After amplifying Gox1, we used the Gibson assembly to complete the construction of the pCOLA-CI857-SRRz-GOX1 vector. And colony PCR identification was performed to validate the successful construction. Figure 5 shows the construction results of pCOLA-CI857-SRRz-Gox1 plasmid and its quorum sensing vector PaCYC-QS. Figure 5A shows the pCOLA-CI857-SRRz-Gox1 vector constructed after Gibson assembly. Figure 5B shows the gel map of the Gox1 gene which encodes Gox1 cassette. After assembly, we transformed the plasmids into DH10β competent cells (PaCYC-QS vector has been synthesized by the company). After the transformation and cultivation, we conducted colony PCR identification. Figure 5C is the colony PCR identification result of the quorum sensing vector PaCYC-QS. Figure 5D is colony PCR identification of the Gox1 gene in the pCOLA-CI857-SRRz-Gox1 plasmid.

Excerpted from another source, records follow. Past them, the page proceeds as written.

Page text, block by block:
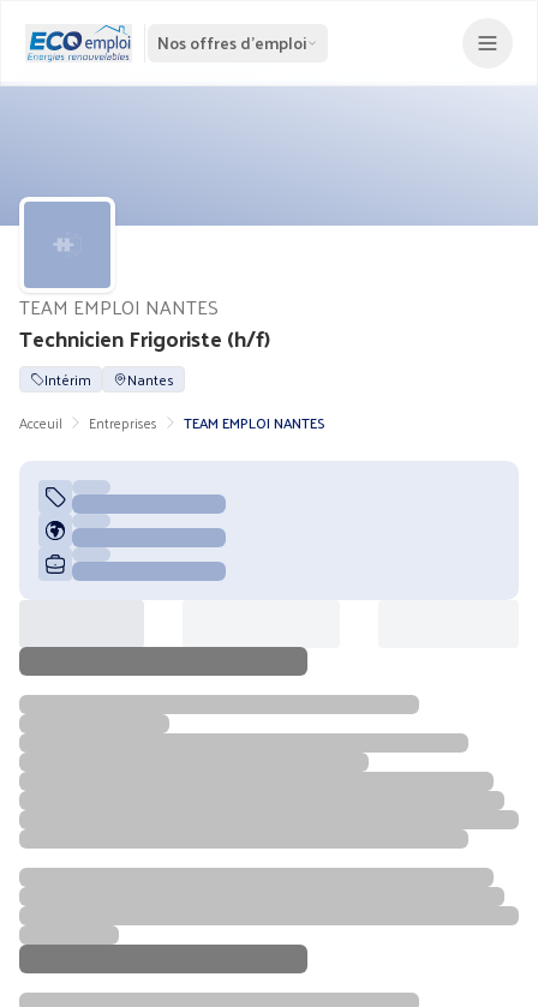
Nos offres d'emploi
Technicien Frigoriste (h/f)
TEAM EMPLOI NANTES
Intérim
Nantes
Acceuil
Entreprises TEAM EMPLOI NANTES

② Protein expression and activity evaluation

- Protein expression, cell lysis and SDS-PAGE

Figure 6 Lysis result of heat-induced autolysis plasmid (pCOLA-CI857-SRRz-GOX1 and PaCYC-QS)

After overnight incubation of the pCOLA-CI857-SRRz-Gox1 BL21 E. coli, lysis was measured by the microplate reader and monitored to ensure enough lysis. The results in Figure 6 prove that the cells were fully lysed, and the protein coded by Gox1 gene will be purified following.

Figure 7 SDS-PAGE of pCOLA-CI857-SRRz-Gox1 plasmid protein expression after heat-induced autolysis.

After purifying samples from the lysis of pCOLA-CI857-SRRz-Gox1 BL21 E. coli, we performed SDS-PAGE to verify the expression of the target protein. The size of the target protein, Gox1 is 65kDa, as shown in Figure 7, the same of that as Figure 2B.

- Glucose Oxidase Activity; CCK-8

Figure 8 glucose oxidase activity and CCK-8 activity of the GOX1 protein purified after heat-induced autolysis

For the GOX1 protein purified after heat-induced autolysis, we also conducted glucose oxidase activity assay and CCK-8 test. Figure 8A shows that when the protein concentration increases, the glucose concentration increases in a positive trend, confirming that the protein is able to promote ferroptosis by consuming glutathione. The CCK-8 test in Figure 8B also backs up this inference.

Figure 9 GSH Activity test on 4T1 cells of the GOX1 protein purified after heat-induced autolysis

GSH Activity Assay was also conducted with the GOX1 protein purified after heat-induced autolysis. In Figure 9, compared with the control group, as the protein concentration increases, the GSH content decreases. In other words, higher protein concentration possesses higher glutathione digestion performance, which also means a better effect on promoting 4T1 cell ferroptosis at the given range.